I'm talking about the difference between tu and vous.

I just don't know what to do for the best!)
When I meet someone I start with vous, and wait for them to move to tu. This generally takes minutes, if not seconds. Then I follow.

I find that as I get more into my dotage shop assistants use tu anyway. I take this to be the French equivalent of Tesco ladies half my age calling me ‘love’ or ‘dear’ and offering to help me find the correct money while I am searching for my specs.

My main problem is seeing friends I haven’t met for a while. I automatically go to vous, then have to backtrack and repeat with tu, after a short gap while my brain dredges up the singular of the verb.
 
Can I try to move this discussion onto the biggest problem I have in French -- I just cannot get my head round it and I don't know how best to deal with it. I need help.

I'm talking about the difference between tu and vous.

(At first I used tu everywhere -- being a bit of a soixante-huitard. After a while I could see that this was really important to French people, like, majorly important in a way that no Brit can ever appreciate, and I didn't want to offend anyone, so I decided to use vous all the time. By this time I could speak French fine. Then, one day, in the middle of a conversation with a French woman, she just got up, exasperated and angry, she said effectively that she's upset that I'm using vous with her after all this time and . . . .

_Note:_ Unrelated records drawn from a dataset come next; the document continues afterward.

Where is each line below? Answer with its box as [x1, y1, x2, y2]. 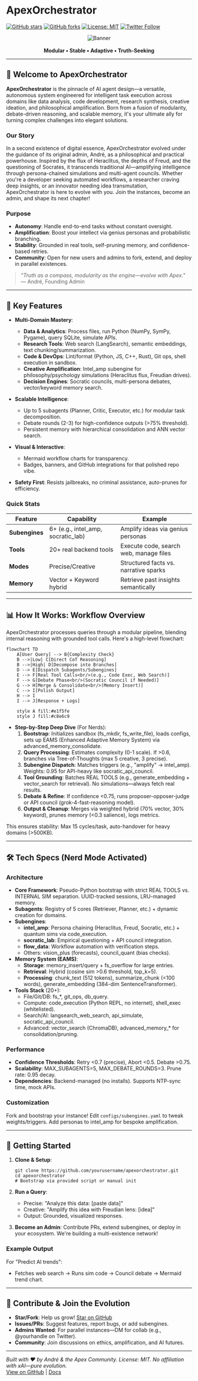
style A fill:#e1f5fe [16, 708, 70, 714]
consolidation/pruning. [23, 1030, 78, 1037]
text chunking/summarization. [23, 347, 96, 354]
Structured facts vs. [120, 559, 175, 567]
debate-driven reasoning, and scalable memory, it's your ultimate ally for [6, 110, 183, 117]
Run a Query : [14, 1188, 48, 1195]
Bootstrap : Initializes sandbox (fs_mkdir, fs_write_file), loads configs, [23, 730, 190, 737]
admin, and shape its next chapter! [6, 195, 90, 202]
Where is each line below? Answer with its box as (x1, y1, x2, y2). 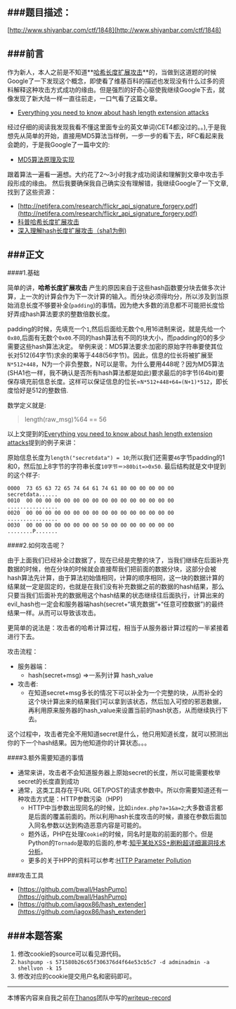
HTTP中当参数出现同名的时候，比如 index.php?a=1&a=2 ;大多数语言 (27, 803, 217, 812)
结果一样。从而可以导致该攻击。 (7, 609, 100, 617)
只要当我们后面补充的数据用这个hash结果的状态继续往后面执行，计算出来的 (7, 591, 225, 600)
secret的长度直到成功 (17, 777, 79, 786)
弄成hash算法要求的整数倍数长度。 (13, 310, 114, 318)
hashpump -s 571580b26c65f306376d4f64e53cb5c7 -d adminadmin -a (17, 959, 210, 966)
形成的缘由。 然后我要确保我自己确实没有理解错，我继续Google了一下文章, (13, 178, 229, 187)
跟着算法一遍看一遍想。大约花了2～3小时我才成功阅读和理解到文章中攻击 (7, 170, 218, 178)
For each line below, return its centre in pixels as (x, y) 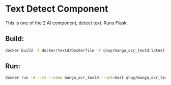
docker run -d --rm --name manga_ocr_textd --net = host (65, 78)
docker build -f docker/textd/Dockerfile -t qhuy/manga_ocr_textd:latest (85, 50)
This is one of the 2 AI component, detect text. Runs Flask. (67, 23)
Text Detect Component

I just don't know what to do for the best!)
Has the old practice of tutoyer died out, where you agree to use tu? I found that younger folk use tu all the time for everyone in their age group There's a German equivalent dutzi or something like that, where you have a celebratory drink and agree to use du. As in French, conversations get awfully complicated when you visit a couple and you know one as du/tu and the other as Sie/vous.
 
Can I try to move this discussion onto the biggest problem I have in French -- I just cannot get my head round it and I don't know how best to deal with it. I need help.

I'm talking about the difference between tu and vous.

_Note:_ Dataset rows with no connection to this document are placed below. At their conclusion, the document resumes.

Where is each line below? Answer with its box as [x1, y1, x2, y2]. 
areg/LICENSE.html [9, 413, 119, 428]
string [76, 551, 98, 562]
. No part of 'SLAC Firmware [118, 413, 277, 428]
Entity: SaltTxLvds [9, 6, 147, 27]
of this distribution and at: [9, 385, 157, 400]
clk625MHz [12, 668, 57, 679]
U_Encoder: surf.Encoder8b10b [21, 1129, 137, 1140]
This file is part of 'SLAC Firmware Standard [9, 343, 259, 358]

(At first I used tu everywhere -- being a bit of a soixante-huitard. After a while I could see that this was really important to French people, like, majorly important in a way that no Brit can ever appreciate, and I didn't want to offend anyone, so I decided to use vous all the time. By this time I could speak French fine. Then, one day, in the middle of a conversation with a French woman, she just got up, exasperated and angry, she said effectively that she's upset that I'm using vous with her after all this time and . . . .

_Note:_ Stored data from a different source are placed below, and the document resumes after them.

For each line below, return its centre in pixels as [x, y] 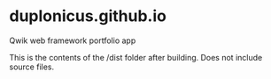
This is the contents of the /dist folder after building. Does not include [136, 57]
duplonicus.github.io [88, 16]
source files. [32, 67]
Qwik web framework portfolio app [73, 40]
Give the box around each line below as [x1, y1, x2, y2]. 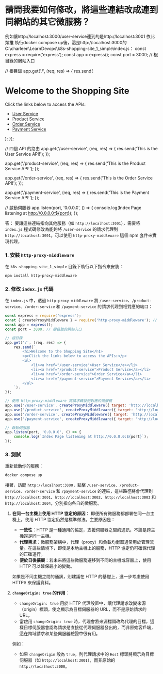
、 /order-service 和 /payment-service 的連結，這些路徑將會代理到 [20, 488, 153, 494]
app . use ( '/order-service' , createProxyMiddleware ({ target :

I just don't know what to do for the best!)
Speak english loudly. It's a far better language, tell her. And then give her some mdma to help her chill out.
 
We usually say tu to colleagues at work, and obviously to kids. I’d never say tu to the headmaster, but she is the only person at school I vouvoie.
I will say tu to my children’s friends, even if I don’t know them.
Kids say vous to their teachers of course.
I use vous for my in-laws – just a matter of respect, but oddly, I say tu to my wife’s uncles and aunts.
A real can of worms this.
 
So I first noticed how complicated it is when my French got to the level where I could follow a film. There was this tough gangster who was arrested by some tough policemen who were slapping him and yelling at him and the criminal kept his cool completely until . . . one of the cops used tu. And he exploded . . . "who said you could use tu with me?"

And then shortly after I heard a radio interview of some famous singer who was on the barricades in May 68, and she said in passing in the interview "je tutoie tout le monde" The interviewer responded with an astonished voice "même un archevêque?" And she thought for a second and replied "non, pas un archevêque!"

This is just crazy stuff. Incomprehensible for a Brit.